Jalen Brunson #11 of the New York Knicks drives against...

Jalen Brunson #11 of the New York Knicks drives against Aaron Nesmith #23 of the Indiana Pacers during the first half at Madison Square Garden on Thursday, Feb. 1, 2024 in New York City. Credit: Jim McIsaac


If you just peruse the stats and listen to some of the predictions, you might think the Indiana Pacers will arrive in New York for Monday’s Game 1 of their Eastern Conference semifinal series and be greeted by the Knicks in full uniform waiting in an alley outside of Madison Square Garden with bats and chains.

In actuality, maybe in a show of big-city hospitality, they will wait until the game begins to break out the bats and chains.

At one time, it might have gone that way in this rivalry, with John Starks head-butting Reggie Miller, Miller flashing the choke sign and Charles Oakley wrestling with Antonio Davis. But now the Pacers don’t play in the mud. They are among the fastest teams in the NBA in pace this season and are second in offensive rating. With Tyrese Haliburton orchestrating the attack, he and his high-flying teammates rush downcourt on fast breaks and pull up for three-point field goals from all angles.

The Knicks, on the other hand, ranked last in the NBA in pace this season, and in the first round of the playoffs, they basically engaged in hand-to-hand combat with the Philadelphia 76ers in the slowest-paced series of the first round.

But the simplistic view might not be the right one, because while Indiana still may want to run, there are two alternative realities to deal with in the series.

First, as evidenced by the Pacers’ first-round battle with Milwaukee, the playoffs are a different animal. Their pace dropped from 102.16 in the regular season to 92.89 in their six-game win over the Bucks. And while they remained at the bottom, the Knicks look to run when they can, too. They were seventh in offensive rating in the regular season and sixth in the postseason.

“It’s how you would define pace,” Knicks coach Tom Thibodeau said. “I think we’re fifth in scoring. I think we’re probably second in fast-break points. Then when you look at total shot attempts, we’re always at the top. So however you get there.

“I told you, you can make stats say whatever you want, but the most important one is the net rating. And so that’s what we look at. You wanna be strong on offense and defense. I think we were fourth and fifth, or fifth in offensive rating. We’ll be challenged again. Our defense has to be great.”

It likely will be. The reality of the playoffs is that it isn’t the same as a fast-paced team catching a team in January on the second night of a back-to-back, shocking them with the different style. In the playoffs, every tendency is studied meticulously. Every play is prepped for in film study and practices. And seeing each other at least four times and maybe seven, there is no surprise to seeing the speed of a player or a team.

“You’re always adjusting,” Jalen Brunson said. “You can’t, I guess, force a team to play your style. It depends on game by game, what’s going on. Obviously, we want to play Knicks basketball, they’re going to try to play Pacers basketball. It’s going to be a grind. It’s going to be a battle. After the first game, we’re going to have to adjust whether we win or lose. Adjusting is how you win these types of things. “

“They get the ball out quick, throw it ahead,” OG Anunoby said. “They get up a lot of threes. They just play really fast, probably the highest pace in the league, the way they play. So it’ll be challenging for us to get back on defense. It’s an emphasis in film. Coach does a good job preparing us for that and we know coming into it to be ready for that.

“Definitely from game one to the next game to the next, the game changes. You learn more about an opponent each game and you’re more prepared, of course, as well. The playoffs is just naturally slower tempo.”
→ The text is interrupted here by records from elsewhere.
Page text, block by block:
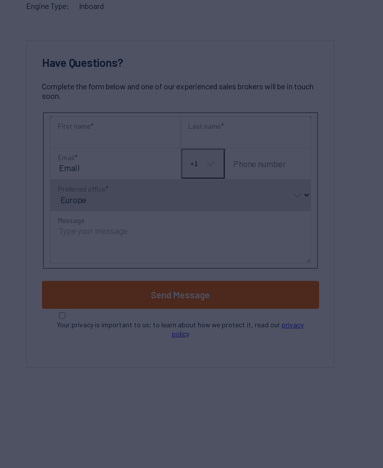
Engine Type
Inboard
Have Questions?
Complete the form below and one of our experienced sales brokers will be in touch
soon.
First name Last name
Email
No
+1 Phone number
Preferred office
Message
Send Message
Your privacy is important to us; to learn about how we protect it, read our privacy
policy
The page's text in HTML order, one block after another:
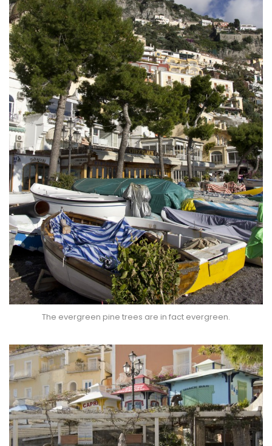
The evergreen pine trees are in fact evergreen.
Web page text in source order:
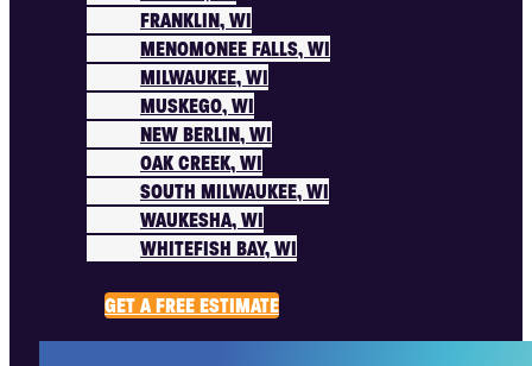
FRANKLIN, WI
MENOMONEE FALLS, WI
MILWAUKEE, WI
MUSKEGO, WI
NEW BERLIN, WI
OAK CREEK, WI
SOUTH MILWAUKEE, WI
WAUKESHA, WI
WHITEFISH BAY, WI
GET A FREE ESTIMATE
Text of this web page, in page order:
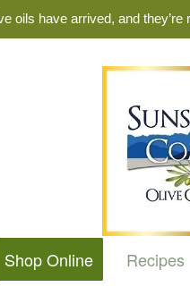
oils have arrived, and
Shop Online Recipes
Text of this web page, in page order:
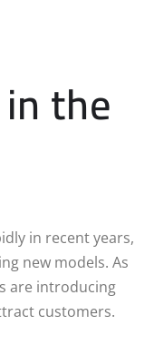
the
in recent years,
new models. As
are introducing
customers.
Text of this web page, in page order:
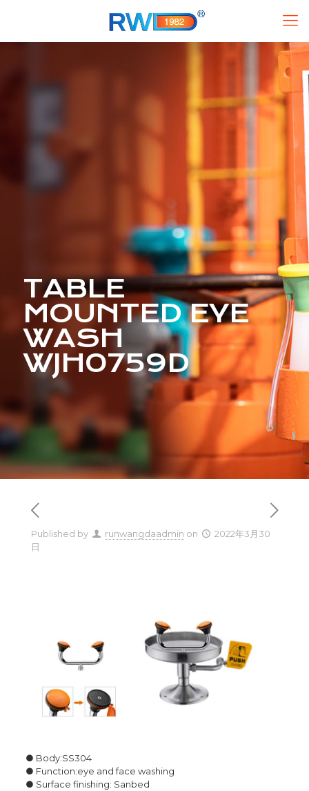
TABLE
MOUNTED EYE
WASH
WJH0759D
Published by runwangdaadmin on
2022年3月30
日
● Body:SS304
● Function:eye and face washing
● Surface finishing: Sanbed
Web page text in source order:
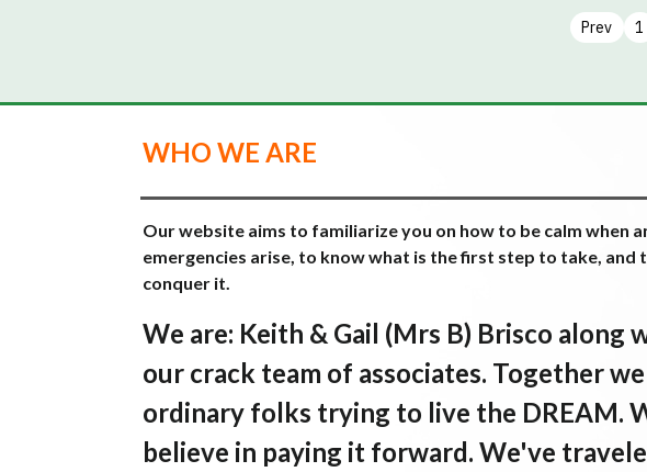
Prev 1
WHO WE ARE
Our website aims to familiarize you on how to be calm when
emergencies arise, to know what is the first step to take, and
conquer it.
We are: Keith & Gail (Mrs B) Brisco along
our crack team of associates. Together
ordinary folks trying to live the DREAM.
believe in paying it forward. We've
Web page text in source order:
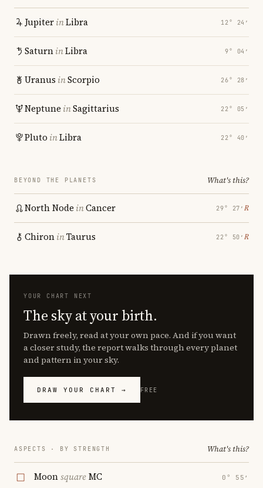
JupiterinLibra 12° 24′
SaturninLibra 9° 04′
Uranus inScorpio 26° 28′
Neptune inSagittarius 22° 05′
Pluto inLibra 22° 40′
BEYOND THE PLANETS What's this?
North Node inCancer 29° 27′ ℞
ChironinTaurus 22° 50′ ℞
YOUR CHART NEXT
The sky at your birth.
Drawn freely, read at your own pace. And if you want
a closer study, the report walks through every planet
and pattern in your sky.
DRAW YOUR CHART → FREE
ASPECTS · BY STRENGTH What's this?
MoonsquareMC 0° 55′
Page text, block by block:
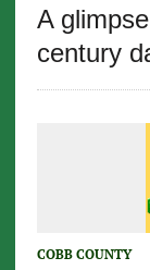
A
century
COBB COUNTY
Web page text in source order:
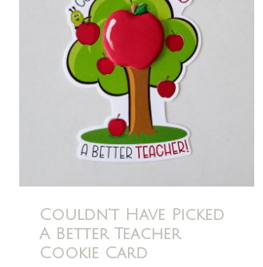
Couldn’t Have Picked
A Better Teacher
Cookie Card
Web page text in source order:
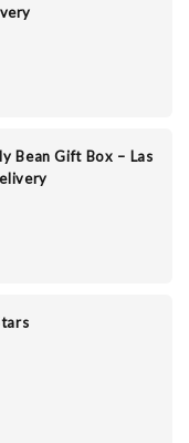
Bean Gift Box – Las
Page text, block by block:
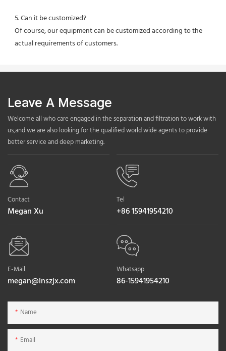
5. Can it be customized?
Of course, our equipment can be customized according to the
actual requirements of customers.
Leave A Message
Welcome all who care engaged in the separation and filtration to work with
us,and we are also looking for the qualified world wide agents to provide
better service and deep marketing.
Contact
Megan Xu
Tel
+86 15941954210
E-Mail
megan@lnszjx.com
Whatsapp
86-15941954210
Name
Email
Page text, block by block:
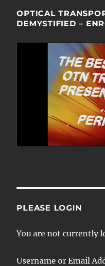
OPTICAL
DEMYSTIFIED –
PLEASE LOGIN
You are not currently
Username or Email
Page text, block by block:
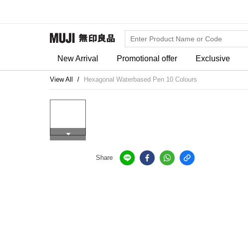
New Arrival Promotional offer Exclusive
View All Hexagonal Waterbased Pen 10 Colours
Share
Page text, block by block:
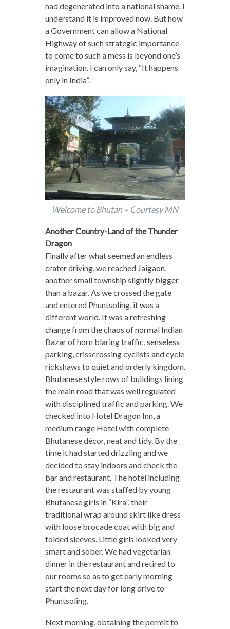
had degenerated into a national shame. I
understand it is improved now. But how
a Government can allow a National
Highway of such strategic importance
to come to such a mess is beyond one’s
imagination. I can only say, “It happens
only in India”.
Welcome to Bhutan – Courtesy MN
Another Country-Land of the Thunder
Dragon
Finally after what seemed an endless
crater driving, we reached Jaigaon,
another small township slightly bigger
than a bazar. As we crossed the gate
and entered Phuntsoling, it was a
different world. It was a refreshing
change from the chaos of normal Indian
Bazar of horn blaring traffic, senseless
parking, crisscrossing cyclists and cycle
rickshaws to quiet and orderly kingdom.
Bhutanese style rows of buildings lining
the main road that was well regulated
with disciplined traffic and parking. We
checked into Hotel Dragon Inn, a
medium range Hotel with complete
Bhutanese décor, neat and tidy. By the
time it had started drizzling and we
decided to stay indoors and check the
bar and restaurant. The hotel including
the restaurant was staffed by young
Bhutanese girls in “Kira”, their
traditional wrap around skirt like dress
with loose brocade coat with big and
folded sleeves. Little girls looked very
smart and sober. We had vegetarian
dinner in the restaurant and retired to
our rooms so as to get early morning
start the next day for long drive to
Phuntsoling.
Next morning, obtaining the permit to
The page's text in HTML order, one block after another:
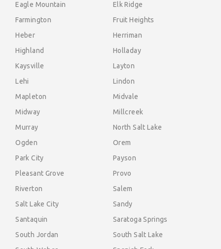
Eagle Mountain
Elk Ridge
Farmington
Fruit Heights
Heber
Herriman
Highland
Holladay
Kaysville
Layton
Lehi
Lindon
Mapleton
Midvale
Midway
Millcreek
Murray
North Salt Lake
Ogden
Orem
Park City
Payson
Pleasant Grove
Provo
Riverton
Salem
Salt Lake City
Sandy
Santaquin
Saratoga Springs
South Jordan
South Salt Lake
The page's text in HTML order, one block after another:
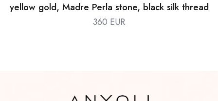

Anunoby’s presence will play a large part in that. He was not with the Knicks for any of the three regular-season meetings with the Pacers and is the Knicks’ best and most versatile defender. Anunoby, Josh Hart and Donte DiVincenzo give the Knicks the ability to switch liberally.

Anunoby has been able to share some defensive tips for his team concerning his former teammate in Toronto, Pascal Siakam, but he might not draw that assignment himself. In his one meeting against Indiana while still with Toronto, he took on the assignment of defending Haliburton.

“Just to try to make him uncomfortable,” Anunoby said. “He’s a great player. He can shoot from really far. So just try to pick him up early and dictate which direction he goes. Don’t let him choose which direction he goes — me force him away and then go from there.”

“The strengths of their team, that’s not gonna change,” Thibodeau said. “They’re an uptempo team. I think they average 113 in the playoffs. So we know that we gotta protect our basket. They’ve got good shooting, point guards. They’ve got Siakam. They’ve got [Myles] Turner. So they got a lot of weapons. A lot of pick-and-rolls. You got multiple point guards on the floor at the same time, so a lot of slips, a lot of flares. But the main thing is the strengths of the players doesn’t change. You gotta know what they do and you gotta know them inside and out.”

The Knicks certainly will know that as they put Philadelphia behind them and get ready for this series. They won’t do it with bats and chains, but it might feel that way sometimes.